= Task goal =
Your task is to print all of the entries exactly, though the pictures should not be included.

= Provided information =
*****

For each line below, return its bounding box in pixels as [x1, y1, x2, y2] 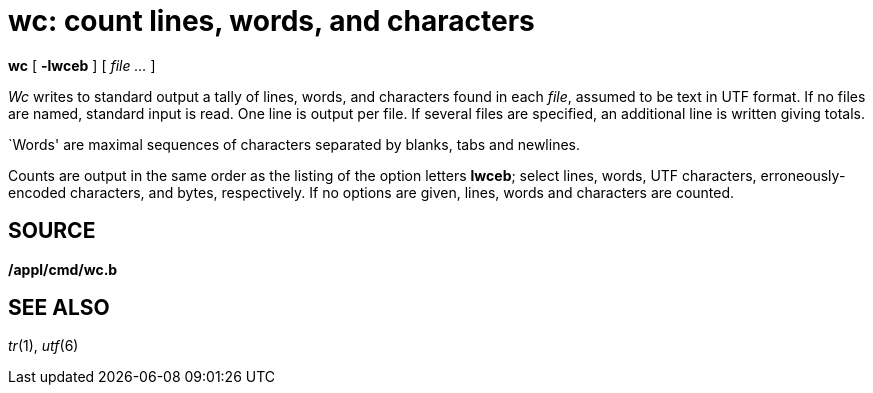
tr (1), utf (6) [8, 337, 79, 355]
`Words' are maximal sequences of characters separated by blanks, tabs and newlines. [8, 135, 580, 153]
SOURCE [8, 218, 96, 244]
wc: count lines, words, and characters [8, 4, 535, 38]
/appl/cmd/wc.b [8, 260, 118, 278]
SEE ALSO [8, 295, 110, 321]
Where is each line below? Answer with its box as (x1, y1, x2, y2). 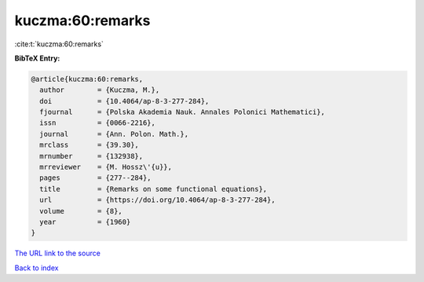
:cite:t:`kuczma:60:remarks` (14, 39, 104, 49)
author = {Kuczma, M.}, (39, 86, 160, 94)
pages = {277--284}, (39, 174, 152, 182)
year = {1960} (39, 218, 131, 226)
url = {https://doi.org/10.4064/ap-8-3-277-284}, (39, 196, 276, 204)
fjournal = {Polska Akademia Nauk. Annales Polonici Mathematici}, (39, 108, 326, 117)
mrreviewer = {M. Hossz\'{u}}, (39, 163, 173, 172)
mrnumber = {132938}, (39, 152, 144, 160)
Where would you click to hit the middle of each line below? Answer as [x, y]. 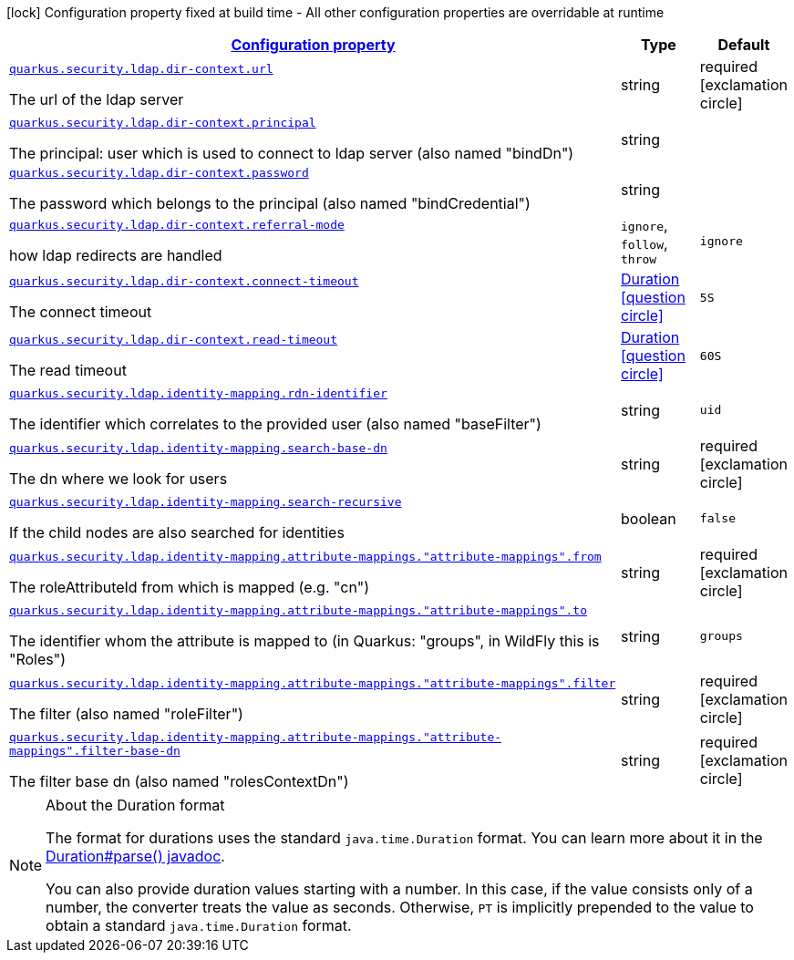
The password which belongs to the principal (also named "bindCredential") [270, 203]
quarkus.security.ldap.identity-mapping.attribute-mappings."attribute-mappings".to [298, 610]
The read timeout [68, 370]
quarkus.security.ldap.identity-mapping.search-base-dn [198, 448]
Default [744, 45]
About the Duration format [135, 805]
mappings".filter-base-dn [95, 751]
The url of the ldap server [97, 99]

*****

= Response for this exercise =
For each line below, return its bounding box in pixels as [x1, y1, x2, y2] 
tr (1), utf (6) [8, 337, 79, 355]
`Words' are maximal sequences of characters separated by blanks, tabs and newlines. [8, 135, 580, 153]
SOURCE [8, 218, 96, 244]
wc: count lines, words, and characters [8, 4, 535, 38]
/appl/cmd/wc.b [8, 260, 118, 278]
SEE ALSO [8, 295, 110, 321]
Where is each line below? Answer with its box as (x1, y1, x2, y2). 
:cite:t:`kuczma:60:remarks` (14, 39, 104, 49)
author = {Kuczma, M.}, (39, 86, 160, 94)
pages = {277--284}, (39, 174, 152, 182)
year = {1960} (39, 218, 131, 226)
url = {https://doi.org/10.4064/ap-8-3-277-284}, (39, 196, 276, 204)
fjournal = {Polska Akademia Nauk. Annales Polonici Mathematici}, (39, 108, 326, 117)
mrreviewer = {M. Hossz\'{u}}, (39, 163, 173, 172)
mrnumber = {132938}, (39, 152, 144, 160)
Where would you click to hit the middle of each line below? Answer as [x, y]. 
The password which belongs to the principal (also named "bindCredential") [270, 203]
quarkus.security.ldap.identity-mapping.attribute-mappings."attribute-mappings".to [298, 610]
The read timeout [68, 370]
quarkus.security.ldap.identity-mapping.search-base-dn [198, 448]
Default [744, 45]
About the Duration format [135, 805]
mappings".filter-base-dn [95, 751]
The url of the ldap server [97, 99]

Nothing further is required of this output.